DATA TO PROCESS: Begin

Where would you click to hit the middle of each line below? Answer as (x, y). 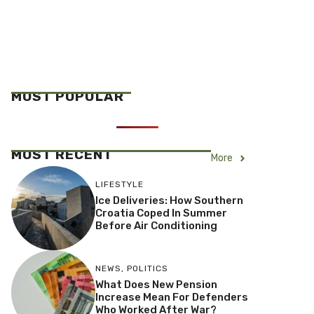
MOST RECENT (62, 155)
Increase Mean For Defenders (171, 298)
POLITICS (147, 269)
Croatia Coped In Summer (161, 213)
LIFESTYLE (119, 185)
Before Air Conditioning (156, 226)
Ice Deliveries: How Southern (169, 201)
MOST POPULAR (68, 96)
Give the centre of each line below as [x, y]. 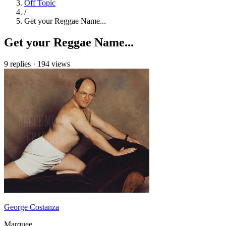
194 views [54, 64]
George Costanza [32, 207]
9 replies [17, 64]
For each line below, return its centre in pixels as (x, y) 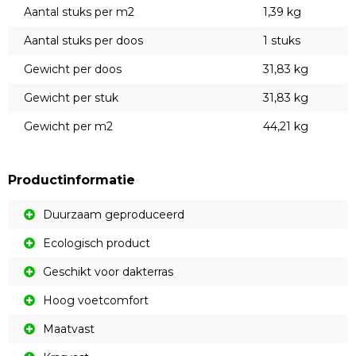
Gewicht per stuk (71, 98)
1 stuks (282, 41)
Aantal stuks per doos (83, 41)
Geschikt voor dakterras (108, 272)
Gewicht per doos (73, 69)
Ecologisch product (97, 243)
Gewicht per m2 (68, 126)
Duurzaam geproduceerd (114, 215)
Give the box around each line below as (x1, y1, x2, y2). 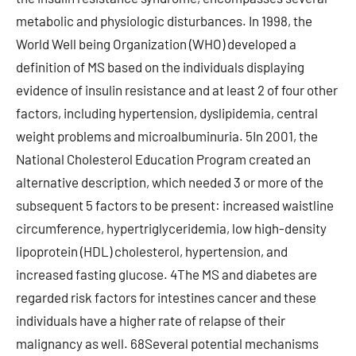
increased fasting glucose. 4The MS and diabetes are (16, 266, 317, 282)
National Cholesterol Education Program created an (16, 151, 311, 167)
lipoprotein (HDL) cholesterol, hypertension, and (16, 243, 288, 259)
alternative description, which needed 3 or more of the (16, 174, 323, 190)
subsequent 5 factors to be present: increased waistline (16, 197, 334, 213)
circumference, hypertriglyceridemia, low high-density (16, 220, 327, 236)
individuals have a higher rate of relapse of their (16, 312, 285, 328)
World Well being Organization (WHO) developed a (16, 36, 296, 52)
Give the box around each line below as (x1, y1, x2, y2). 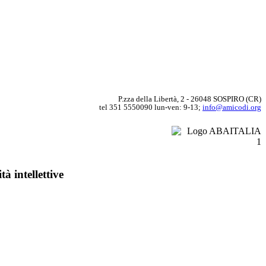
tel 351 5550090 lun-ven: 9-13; (99, 103, 202, 112)
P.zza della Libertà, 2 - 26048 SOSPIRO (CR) (118, 94, 261, 103)
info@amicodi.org (202, 103, 261, 112)
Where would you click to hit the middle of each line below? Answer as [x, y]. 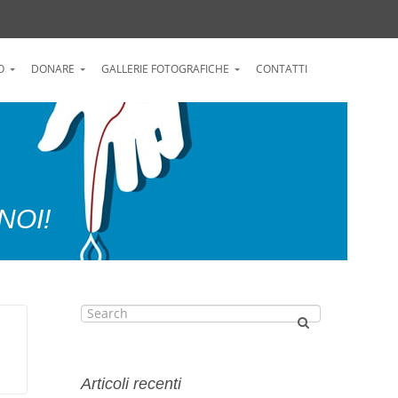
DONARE [53, 69]
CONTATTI [282, 69]
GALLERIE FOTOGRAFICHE [165, 69]
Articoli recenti [131, 383]
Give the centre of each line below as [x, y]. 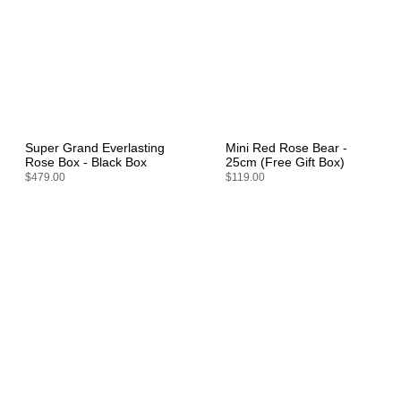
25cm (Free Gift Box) [285, 162]
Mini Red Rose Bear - [286, 148]
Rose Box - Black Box [86, 162]
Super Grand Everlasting [95, 148]
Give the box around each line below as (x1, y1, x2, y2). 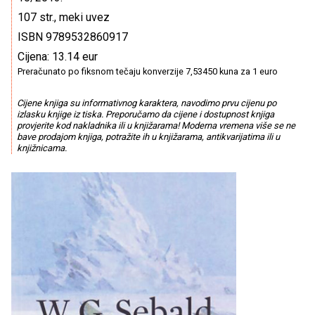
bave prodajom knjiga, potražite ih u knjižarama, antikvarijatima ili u (16, 131, 280, 143)
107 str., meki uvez (18, 11, 110, 24)
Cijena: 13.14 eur (18, 50, 98, 63)
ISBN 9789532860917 (18, 30, 128, 44)
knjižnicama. (16, 143, 67, 154)
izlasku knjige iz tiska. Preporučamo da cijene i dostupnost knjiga (16, 109, 274, 120)
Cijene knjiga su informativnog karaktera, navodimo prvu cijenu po (16, 98, 276, 109)
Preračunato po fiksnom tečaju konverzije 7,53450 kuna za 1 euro (18, 66, 278, 77)
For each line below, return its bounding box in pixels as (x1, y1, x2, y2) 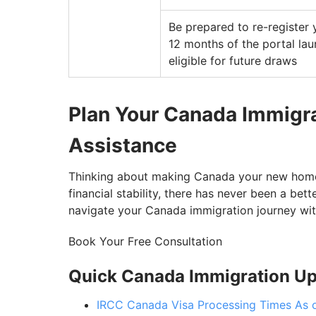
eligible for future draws (169, 54, 297, 68)
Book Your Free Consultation (68, 234, 222, 249)
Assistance (68, 133, 177, 158)
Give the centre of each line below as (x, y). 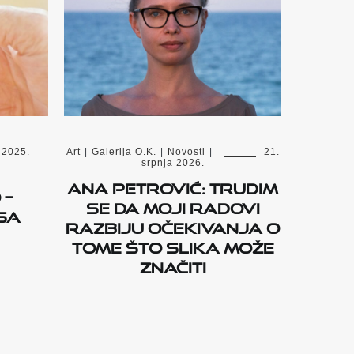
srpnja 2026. (173, 163)
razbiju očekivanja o (173, 226)
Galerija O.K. (124, 152)
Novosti (186, 152)
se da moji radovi (173, 206)
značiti (173, 265)
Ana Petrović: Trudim (173, 186)
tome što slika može (173, 245)
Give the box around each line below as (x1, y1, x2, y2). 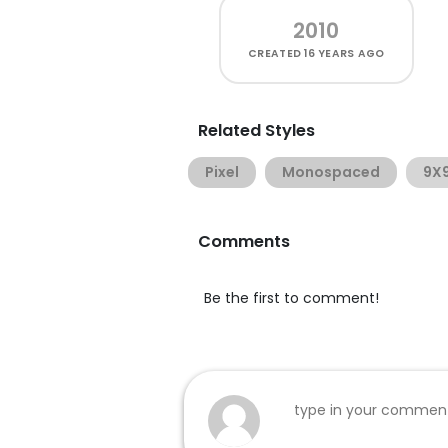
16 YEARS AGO (304, 46, 385, 61)
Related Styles (198, 119, 315, 142)
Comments (198, 230, 290, 253)
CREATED (248, 46, 305, 61)
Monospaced (282, 162, 380, 182)
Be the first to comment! (204, 288, 379, 308)
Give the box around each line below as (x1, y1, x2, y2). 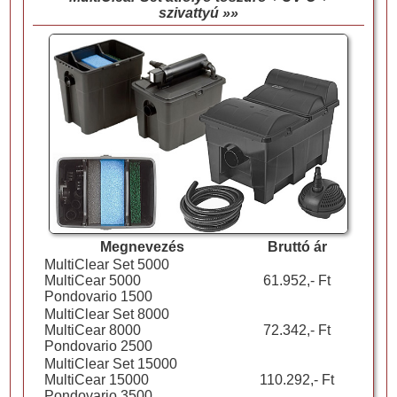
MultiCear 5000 (43, 273, 141, 289)
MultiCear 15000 (43, 372, 149, 388)
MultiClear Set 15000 (43, 356, 177, 372)
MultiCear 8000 (43, 323, 141, 339)
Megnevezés (99, 239, 184, 255)
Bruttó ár (267, 239, 327, 255)
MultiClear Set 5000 (43, 257, 169, 273)
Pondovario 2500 (43, 339, 152, 354)
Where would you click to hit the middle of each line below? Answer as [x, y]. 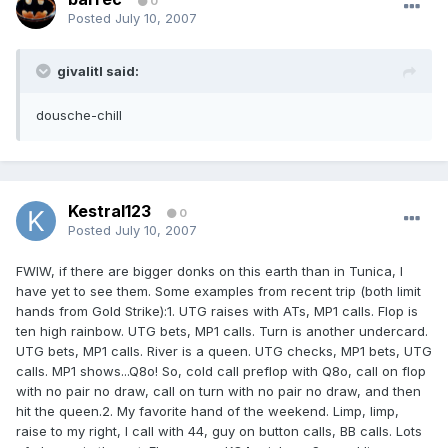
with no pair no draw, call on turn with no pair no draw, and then [218, 391]
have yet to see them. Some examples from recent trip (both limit [218, 291]
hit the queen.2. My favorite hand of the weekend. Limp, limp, [207, 411]
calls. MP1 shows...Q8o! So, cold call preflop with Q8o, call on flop [221, 371]
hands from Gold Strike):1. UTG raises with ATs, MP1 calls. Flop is [217, 311]
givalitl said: [98, 71]
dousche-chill [79, 115]
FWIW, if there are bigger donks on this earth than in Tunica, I [209, 271]
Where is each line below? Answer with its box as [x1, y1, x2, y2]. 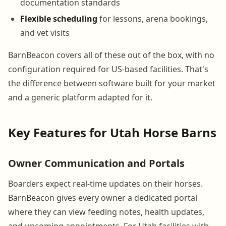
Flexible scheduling [20, 13, 97, 24]
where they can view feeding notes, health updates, [8, 206, 204, 217]
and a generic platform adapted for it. [8, 91, 152, 103]
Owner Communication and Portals [8, 156, 185, 170]
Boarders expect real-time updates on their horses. [8, 178, 203, 189]
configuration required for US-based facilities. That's [8, 63, 208, 75]
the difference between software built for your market [8, 77, 215, 89]
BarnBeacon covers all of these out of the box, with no [8, 49, 214, 61]
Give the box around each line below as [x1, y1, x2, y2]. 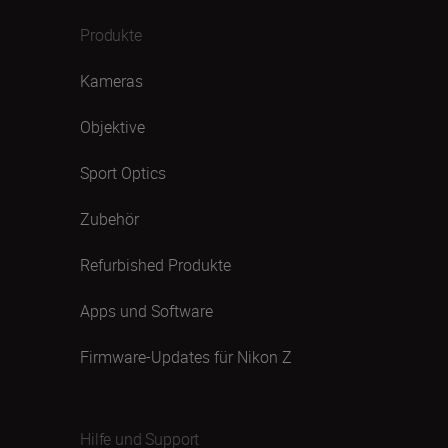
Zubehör [80, 208, 139, 230]
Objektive [80, 116, 145, 138]
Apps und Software [80, 300, 213, 322]
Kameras [80, 70, 143, 92]
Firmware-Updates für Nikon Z [80, 346, 292, 368]
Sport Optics [80, 162, 166, 184]
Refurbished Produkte [80, 254, 231, 276]
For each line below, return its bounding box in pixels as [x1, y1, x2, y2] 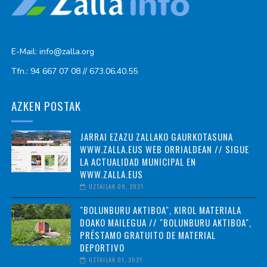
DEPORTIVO [79, 240, 125, 254]
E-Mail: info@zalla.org [11, 45, 94, 57]
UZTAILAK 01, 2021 [88, 254, 142, 264]
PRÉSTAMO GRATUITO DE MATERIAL [79, 228, 216, 241]
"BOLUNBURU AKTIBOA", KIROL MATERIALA [79, 203, 241, 216]
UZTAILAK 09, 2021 [88, 181, 144, 191]
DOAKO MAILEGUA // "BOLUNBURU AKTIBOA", [79, 215, 252, 229]
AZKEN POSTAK [11, 97, 81, 114]
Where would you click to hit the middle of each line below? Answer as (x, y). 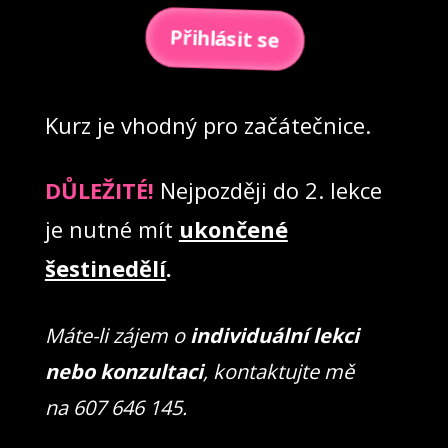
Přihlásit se (224, 40)
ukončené (233, 228)
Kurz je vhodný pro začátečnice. (207, 124)
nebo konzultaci (123, 371)
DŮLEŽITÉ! (99, 189)
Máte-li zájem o (117, 335)
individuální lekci (274, 335)
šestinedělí (105, 267)
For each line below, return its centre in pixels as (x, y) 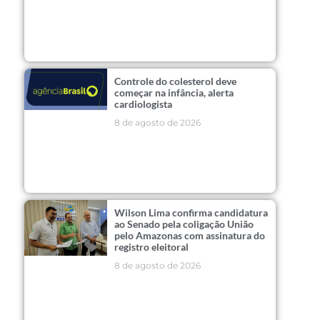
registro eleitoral (152, 247)
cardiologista (144, 104)
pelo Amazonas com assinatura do (190, 236)
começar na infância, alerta (174, 93)
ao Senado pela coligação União (184, 224)
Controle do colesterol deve (176, 81)
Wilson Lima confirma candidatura (191, 213)
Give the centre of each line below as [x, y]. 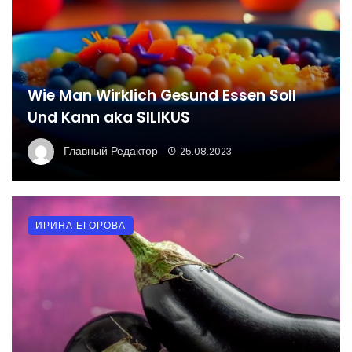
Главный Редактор [111, 150]
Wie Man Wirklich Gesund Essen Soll [162, 96]
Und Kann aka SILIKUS [109, 118]
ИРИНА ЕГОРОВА [81, 225]
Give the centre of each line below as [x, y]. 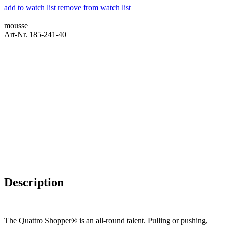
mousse [16, 25]
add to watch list [30, 7]
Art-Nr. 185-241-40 [35, 34]
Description [34, 182]
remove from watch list [94, 7]
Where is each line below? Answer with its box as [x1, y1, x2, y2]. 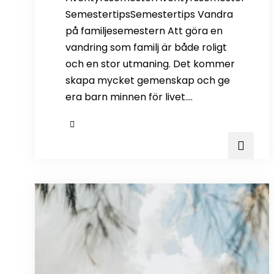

DATA TO PROCESS: End

### EXERCISE OBJECTIVE:
Set down the data above verbatim, omitting every image.

### EXPECTED ANSWER:
Where would you click to hit the middle of each line below? Answer as (x, y). 
MOST RECENT (62, 155)
Increase Mean For Defenders (171, 298)
POLITICS (147, 269)
Croatia Coped In Summer (161, 213)
LIFESTYLE (119, 185)
Before Air Conditioning (156, 226)
Ice Deliveries: How Southern (169, 201)
MOST POPULAR (68, 96)
Give the centre of each line below as [x, y]. 
194 views [54, 64]
George Costanza [32, 207]
9 replies [17, 64]
For each line below, return its centre in pixels as (x, y) 
Gewicht per stuk (71, 98)
1 stuks (282, 41)
Aantal stuks per doos (83, 41)
Geschikt voor dakterras (108, 272)
Gewicht per doos (73, 69)
Ecologisch product (97, 243)
Gewicht per m2 (68, 126)
Duurzaam geproduceerd (114, 215)
Give the box around each line below as (x1, y1, x2, y2). 
increased fasting glucose. 4The MS and diabetes are (16, 266, 317, 282)
National Cholesterol Education Program created an (16, 151, 311, 167)
lipoprotein (HDL) cholesterol, hypertension, and (16, 243, 288, 259)
alternative description, which needed 3 or more of the (16, 174, 323, 190)
subsequent 5 factors to be present: increased waistline (16, 197, 334, 213)
circumference, hypertriglyceridemia, low high-density (16, 220, 327, 236)
individuals have a higher rate of relapse of their (16, 312, 285, 328)
World Well being Organization (WHO) developed a (16, 36, 296, 52)
Give the box around each line below as (x1, y1, x2, y2). 
tel 351 5550090 lun-ven: 9-13; (99, 103, 202, 112)
P.zza della Libertà, 2 - 26048 SOSPIRO (CR) (118, 94, 261, 103)
info@amicodi.org (202, 103, 261, 112)
Where would you click to hit the middle of each line below? Answer as [x, y]. 
DONARE [53, 69]
CONTATTI [282, 69]
GALLERIE FOTOGRAFICHE [165, 69]
Articoli recenti [131, 383]
Give the centre of each line below as [x, y]. 
25cm (Free Gift Box) [285, 162]
Mini Red Rose Bear - [286, 148]
Rose Box - Black Box [86, 162]
Super Grand Everlasting [95, 148]
Give the box around each line below as (x1, y1, x2, y2). 
bave prodajom knjiga, potražite ih u knjižarama, antikvarijatima ili u (16, 131, 280, 143)
107 str., meki uvez (18, 11, 110, 24)
Cijena: 13.14 eur (18, 50, 98, 63)
ISBN 9789532860917 (18, 30, 128, 44)
knjižnicama. (16, 143, 67, 154)
izlasku knjige iz tiska. Preporučamo da cijene i dostupnost knjiga (16, 109, 274, 120)
Cijene knjiga su informativnog karaktera, navodimo prvu cijenu po (16, 98, 276, 109)
Preračunato po fiksnom tečaju konverzije 7,53450 kuna za 1 euro (18, 66, 278, 77)
For each line below, return its bounding box in pixels as (x1, y1, x2, y2) 
eligible for future draws (169, 54, 297, 68)
Book Your Free Consultation (68, 234, 222, 249)
Assistance (68, 133, 177, 158)
Give the centre of each line below as (x, y). 
srpnja 2026. (173, 163)
razbiju očekivanja o (173, 226)
Galerija O.K. (124, 152)
Novosti (186, 152)
se da moji radovi (173, 206)
značiti (173, 265)
Ana Petrović: Trudim (173, 186)
tome što slika može (173, 245)
Give the box around each line below as (x1, y1, x2, y2). 
16 YEARS AGO (304, 46, 385, 61)
Related Styles (198, 119, 315, 142)
Comments (198, 230, 290, 253)
CREATED (248, 46, 305, 61)
Monospaced (282, 162, 380, 182)
Be the first to comment! (204, 288, 379, 308)
Give the box around each line below as (x1, y1, x2, y2). 
MultiCear 5000 (43, 273, 141, 289)
MultiCear 15000 (43, 372, 149, 388)
MultiClear Set 15000 (43, 356, 177, 372)
MultiCear 8000 (43, 323, 141, 339)
Megnevezés (99, 239, 184, 255)
Bruttó ár (267, 239, 327, 255)
MultiClear Set 5000 (43, 257, 169, 273)
Pondovario 2500 (43, 339, 152, 354)
Where would you click to hit the middle of each line below? Answer as [x, y]. 
with no pair no draw, call on turn with no pair no draw, and then [218, 391]
have yet to see them. Some examples from recent trip (both limit [218, 291]
hit the queen.2. My favorite hand of the weekend. Limp, limp, [207, 411]
calls. MP1 shows...Q8o! So, cold call preflop with Q8o, call on flop [221, 371]
hands from Gold Strike):1. UTG raises with ATs, MP1 calls. Flop is [217, 311]
givalitl said: [98, 71]
dousche-chill [79, 115]
FWIW, if there are bigger donks on this earth than in Tunica, I [209, 271]
Where is each line below? Answer with its box as [x1, y1, x2, y2]. 
Flexible scheduling [20, 13, 97, 24]
where they can view feeding notes, health updates, [8, 206, 204, 217]
and a generic platform adapted for it. [8, 91, 152, 103]
Owner Communication and Portals [8, 156, 185, 170]
Boarders expect real-time updates on their horses. [8, 178, 203, 189]
configuration required for US-based facilities. That's [8, 63, 208, 75]
the difference between software built for your market [8, 77, 215, 89]
BarnBeacon covers all of these out of the box, with no [8, 49, 214, 61]
Give the box around each line below as [x1, y1, x2, y2]. 
Zubehör [80, 208, 139, 230]
Objektive [80, 116, 145, 138]
Apps und Software [80, 300, 213, 322]
Kameras [80, 70, 143, 92]
Firmware-Updates für Nikon Z [80, 346, 292, 368]
Sport Optics [80, 162, 166, 184]
Refurbished Produkte [80, 254, 231, 276]
For each line below, return its bounding box in pixels as [x1, y1, x2, y2] 
DEPORTIVO [79, 240, 125, 254]
E-Mail: info@zalla.org [11, 45, 94, 57]
UZTAILAK 01, 2021 [88, 254, 142, 264]
PRÉSTAMO GRATUITO DE MATERIAL [79, 228, 216, 241]
"BOLUNBURU AKTIBOA", KIROL MATERIALA [79, 203, 241, 216]
UZTAILAK 09, 2021 [88, 181, 144, 191]
DOAKO MAILEGUA // "BOLUNBURU AKTIBOA", [79, 215, 252, 229]
AZKEN POSTAK [11, 97, 81, 114]
Where would you click to hit the middle of each line below? Answer as (x, y). 
Přihlásit se (224, 40)
ukončené (233, 228)
Kurz je vhodný pro začátečnice. (207, 124)
nebo konzultaci (123, 371)
DŮLEŽITÉ! (99, 189)
Máte-li zájem o (117, 335)
individuální lekci (274, 335)
šestinedělí (105, 267)
For each line below, return its centre in pixels as (x, y) 
registro eleitoral (152, 247)
cardiologista (144, 104)
pelo Amazonas com assinatura do (190, 236)
começar na infância, alerta (174, 93)
ao Senado pela coligação União (184, 224)
Controle do colesterol deve (176, 81)
Wilson Lima confirma candidatura (191, 213)
Give the centre of each line below as [x, y]. 
Главный Редактор [111, 150]
Wie Man Wirklich Gesund Essen Soll [162, 96]
Und Kann aka SILIKUS [109, 118]
ИРИНА ЕГОРОВА [81, 225]
Give the centre of each line below as [x, y]. 
mousse [16, 25]
add to watch list [30, 7]
Art-Nr. 185-241-40 [35, 34]
Description [34, 182]
remove from watch list [94, 7]
Where is each line below? Answer with its box as [x1, y1, x2, y2]. 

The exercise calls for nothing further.